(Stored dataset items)
--- START ---

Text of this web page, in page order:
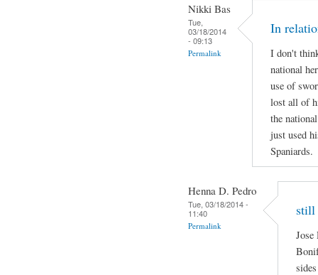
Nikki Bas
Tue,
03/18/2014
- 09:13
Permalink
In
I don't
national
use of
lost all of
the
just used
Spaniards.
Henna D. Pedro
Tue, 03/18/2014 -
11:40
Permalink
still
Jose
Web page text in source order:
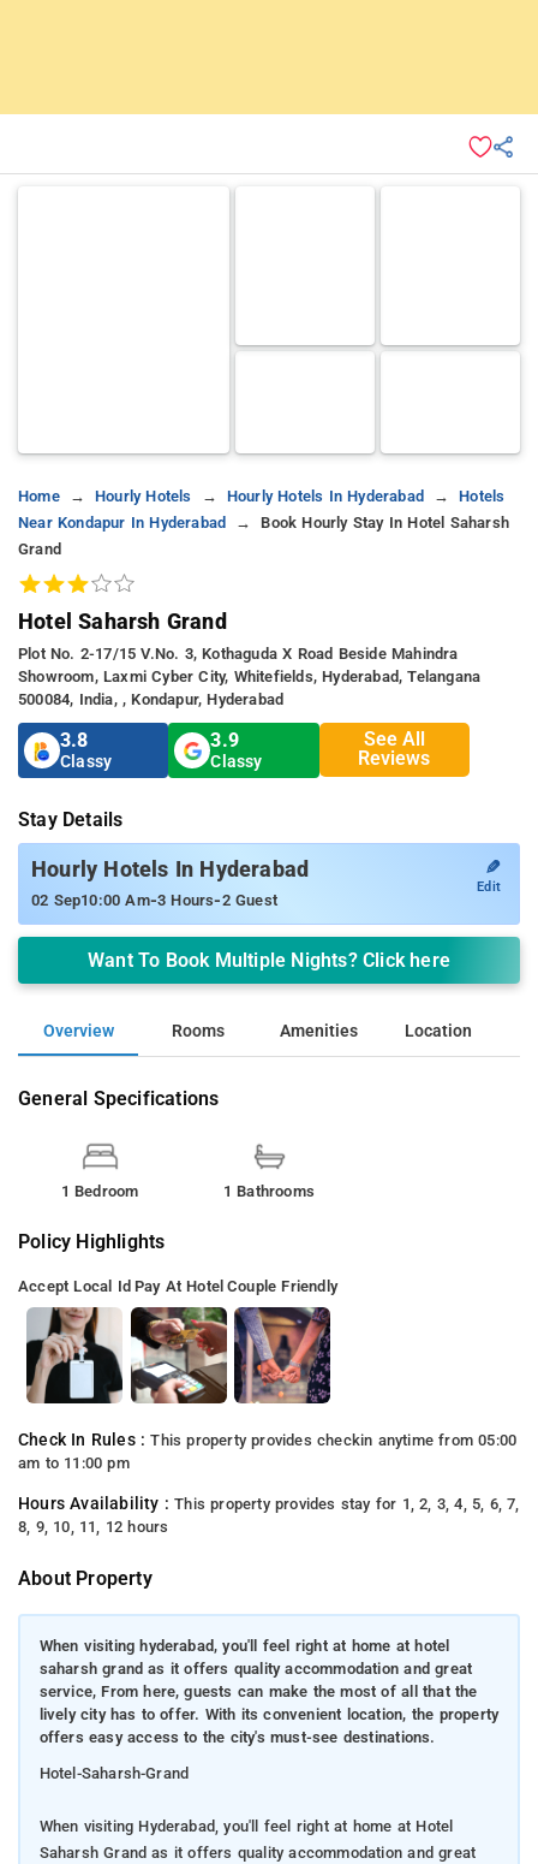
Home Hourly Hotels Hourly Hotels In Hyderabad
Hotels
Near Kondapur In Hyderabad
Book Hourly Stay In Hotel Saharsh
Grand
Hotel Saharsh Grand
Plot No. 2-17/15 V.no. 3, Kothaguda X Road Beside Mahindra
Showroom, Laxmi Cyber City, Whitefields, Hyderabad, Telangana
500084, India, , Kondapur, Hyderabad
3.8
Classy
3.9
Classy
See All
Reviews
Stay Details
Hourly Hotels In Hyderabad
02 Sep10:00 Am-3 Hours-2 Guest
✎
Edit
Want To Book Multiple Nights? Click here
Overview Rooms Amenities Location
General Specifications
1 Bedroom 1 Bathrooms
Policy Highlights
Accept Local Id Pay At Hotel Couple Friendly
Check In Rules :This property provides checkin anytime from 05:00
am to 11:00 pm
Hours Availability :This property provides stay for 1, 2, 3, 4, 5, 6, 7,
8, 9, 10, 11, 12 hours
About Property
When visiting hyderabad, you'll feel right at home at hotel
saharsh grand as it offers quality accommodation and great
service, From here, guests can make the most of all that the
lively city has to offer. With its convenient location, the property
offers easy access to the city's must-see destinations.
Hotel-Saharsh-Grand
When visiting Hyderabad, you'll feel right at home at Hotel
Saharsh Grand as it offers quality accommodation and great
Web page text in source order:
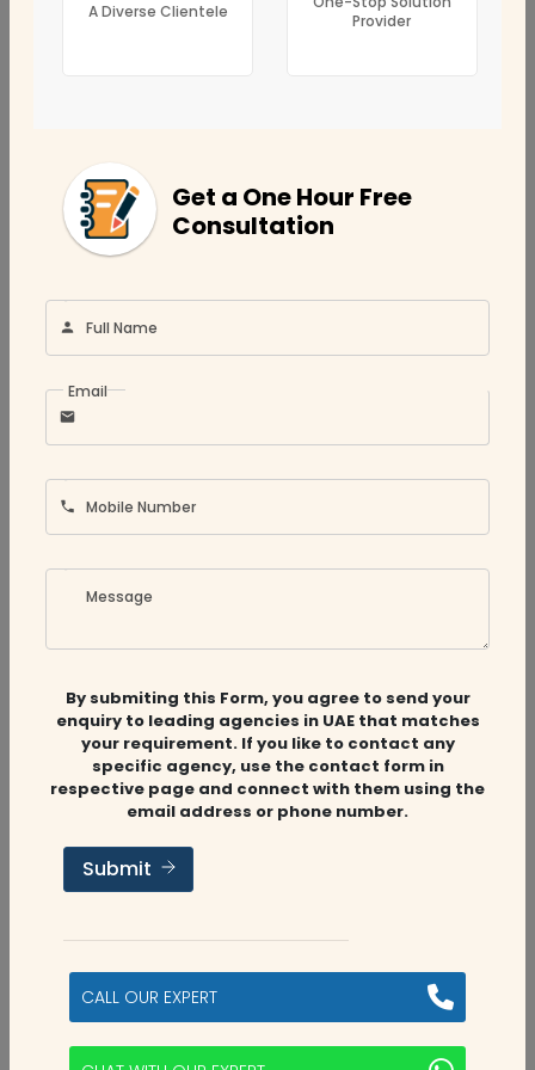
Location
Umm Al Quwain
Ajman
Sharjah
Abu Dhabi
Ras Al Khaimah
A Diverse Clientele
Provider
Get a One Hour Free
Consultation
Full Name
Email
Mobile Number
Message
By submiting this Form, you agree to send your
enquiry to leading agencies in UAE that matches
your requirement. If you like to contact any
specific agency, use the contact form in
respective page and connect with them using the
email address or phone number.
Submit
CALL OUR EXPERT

--- END ---

From the entries, copy every line in which the string "your" can be found.

By submiting this Form, you agree to send your
your requirement. If you like to contact any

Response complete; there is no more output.